The boys played the "Back Alley" nightclub here in Calgary.
Hear they rocked the joint. Hope they come back.
album is great too.


----------



## neldom (Apr 29, 2009)

Went to the show in Edmonton here a couple weeks back. 
Both The Balconies and Rival Sons were great. 
The Bear Band that started the show from the local station putting on the show was terrible beyond what words can convey.
I took some photos of the Rival Sons guitarist's impressive pedal boards. 
I will post some photos when I'm at my computer and see if we can figure out the whole slew of pedals. 
Some I can place some I can't.


----------



## neldom (Apr 29, 2009)

Here are the Rival Sons pedalboards photos.










On the one above I recognize the DL4, Flint and Favorite Switch, Aquapuss, a couple expression/volume pedals and a tuner I'm not sure of.










On this one there's a KOT, POG, Zvex Fuzz Probe, another Way Huge something, Orange Amp Switch, Wah and some other stuff.
I'm not sure what the Vibe unit is, or the blue pedal, and I've never heard of the Gnarly Fuzz before...

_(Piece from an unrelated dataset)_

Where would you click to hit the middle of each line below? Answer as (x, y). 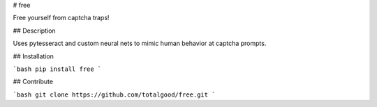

He used the Flint Harmonic Trem for Manifest Destiny and it sounded absolutely huge.


----------



## bzrkrage (Mar 20, 2011)

Cheers Neldom. Spilt/ dual pedal boards.
what do you know about "Trailer Trash" boards? DC Brick powered? Looped?
Looking to start building my own boards.


----------



## Percy (Feb 18, 2013)

wow thanks for the pedal neldom.....Rival Sons to me are a breath of fresh air when it comes to Rock and Roll,thanx for the replies all.


----------



## Percy (Feb 18, 2013)

Percy said:


> wow thanks for the pedal neldom.....Rival Sons to me are a breath of fresh air when it comes to Rock and Roll,thanx for the replies all.


lol pedal boards..................................................................................................................


----------